Task to complete: Output exactly, in the material below, the lines from the one with "Create Ad Preview" through the one with "Website Terms and ConditionsPrivacyOnline". Omit all pictures.

Records to use section start

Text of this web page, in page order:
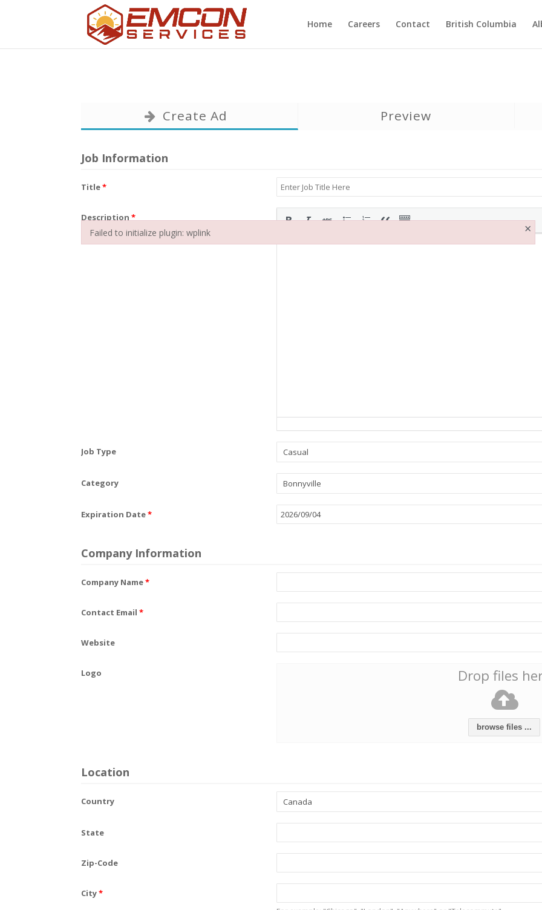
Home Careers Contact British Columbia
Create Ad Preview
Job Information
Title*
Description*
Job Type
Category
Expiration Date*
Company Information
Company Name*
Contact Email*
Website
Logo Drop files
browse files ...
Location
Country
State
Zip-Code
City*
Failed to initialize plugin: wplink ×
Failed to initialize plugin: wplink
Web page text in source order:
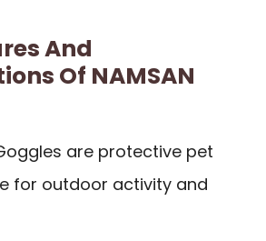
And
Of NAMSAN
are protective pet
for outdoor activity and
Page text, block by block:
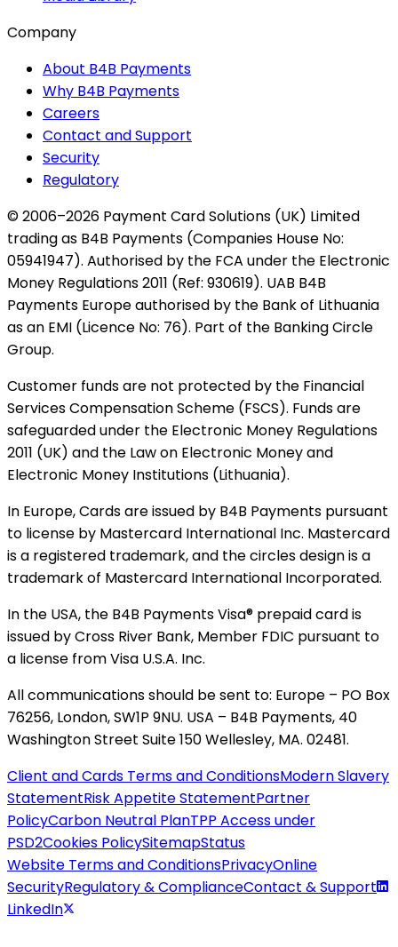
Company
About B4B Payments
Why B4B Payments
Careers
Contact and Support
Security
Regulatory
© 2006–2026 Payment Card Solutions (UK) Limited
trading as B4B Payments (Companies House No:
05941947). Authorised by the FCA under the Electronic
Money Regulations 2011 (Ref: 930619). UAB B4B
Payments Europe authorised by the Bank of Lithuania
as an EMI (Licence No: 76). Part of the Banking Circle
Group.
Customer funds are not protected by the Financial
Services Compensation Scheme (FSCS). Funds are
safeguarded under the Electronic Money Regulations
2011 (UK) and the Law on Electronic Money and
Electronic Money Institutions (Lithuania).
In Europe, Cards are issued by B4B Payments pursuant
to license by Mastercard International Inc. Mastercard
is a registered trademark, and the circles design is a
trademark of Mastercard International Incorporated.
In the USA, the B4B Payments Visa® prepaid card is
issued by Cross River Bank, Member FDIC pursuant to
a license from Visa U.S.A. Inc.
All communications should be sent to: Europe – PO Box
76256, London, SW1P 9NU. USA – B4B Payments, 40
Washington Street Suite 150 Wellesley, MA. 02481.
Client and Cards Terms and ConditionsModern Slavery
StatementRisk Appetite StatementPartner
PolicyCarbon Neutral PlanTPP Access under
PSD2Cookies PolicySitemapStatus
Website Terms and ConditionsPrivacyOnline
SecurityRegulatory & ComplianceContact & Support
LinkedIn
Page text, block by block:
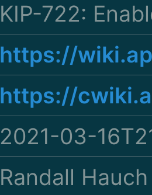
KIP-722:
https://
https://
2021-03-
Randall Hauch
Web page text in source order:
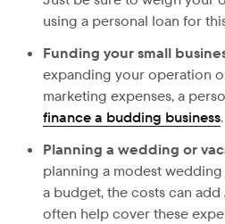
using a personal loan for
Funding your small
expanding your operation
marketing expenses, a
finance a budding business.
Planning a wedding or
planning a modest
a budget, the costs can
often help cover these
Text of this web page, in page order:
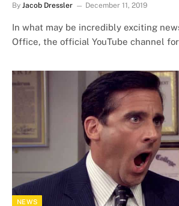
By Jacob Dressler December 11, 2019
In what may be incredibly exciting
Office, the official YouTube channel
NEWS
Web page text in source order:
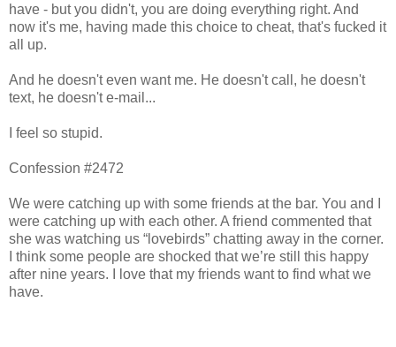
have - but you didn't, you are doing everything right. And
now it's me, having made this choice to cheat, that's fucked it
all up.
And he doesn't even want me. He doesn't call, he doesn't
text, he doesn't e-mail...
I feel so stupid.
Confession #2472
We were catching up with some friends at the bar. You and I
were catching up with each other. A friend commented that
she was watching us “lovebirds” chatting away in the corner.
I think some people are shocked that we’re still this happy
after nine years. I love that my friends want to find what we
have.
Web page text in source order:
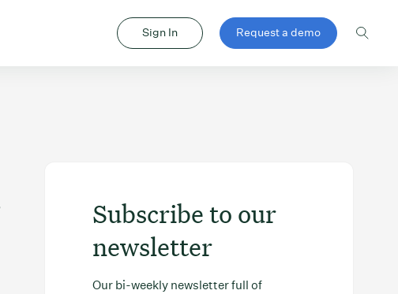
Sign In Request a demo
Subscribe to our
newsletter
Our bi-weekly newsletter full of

Records to use section end

Task response:
Create Ad Preview
Job Information
Title*
Description*
Job Type
Category
Expiration Date*
Company Information
Company Name*
Contact Email*
Website
Logo Drop files
browse files ...
Location
Country
State
Zip-Code
City*
Failed to initialize plugin: wplink ×
Failed to initialize plugin: wplink
Web page text in source order:
And
Of NAMSAN
are protective pet
for outdoor activity and
Page text, block by block:
Company
About B4B Payments
Why B4B Payments
Careers
Contact and Support
Security
Regulatory
© 2006–2026 Payment Card Solutions (UK) Limited
trading as B4B Payments (Companies House No:
05941947). Authorised by the FCA under the Electronic
Money Regulations 2011 (Ref: 930619). UAB B4B
Payments Europe authorised by the Bank of Lithuania
as an EMI (Licence No: 76). Part of the Banking Circle
Group.
Customer funds are not protected by the Financial
Services Compensation Scheme (FSCS). Funds are
safeguarded under the Electronic Money Regulations
2011 (UK) and the Law on Electronic Money and
Electronic Money Institutions (Lithuania).
In Europe, Cards are issued by B4B Payments pursuant
to license by Mastercard International Inc. Mastercard
is a registered trademark, and the circles design is a
trademark of Mastercard International Incorporated.
In the USA, the B4B Payments Visa® prepaid card is
issued by Cross River Bank, Member FDIC pursuant to
a license from Visa U.S.A. Inc.
All communications should be sent to: Europe – PO Box
76256, London, SW1P 9NU. USA – B4B Payments, 40
Washington Street Suite 150 Wellesley, MA. 02481.
Client and Cards Terms and ConditionsModern Slavery
StatementRisk Appetite StatementPartner
PolicyCarbon Neutral PlanTPP Access under
PSD2Cookies PolicySitemapStatus
Website Terms and ConditionsPrivacyOnline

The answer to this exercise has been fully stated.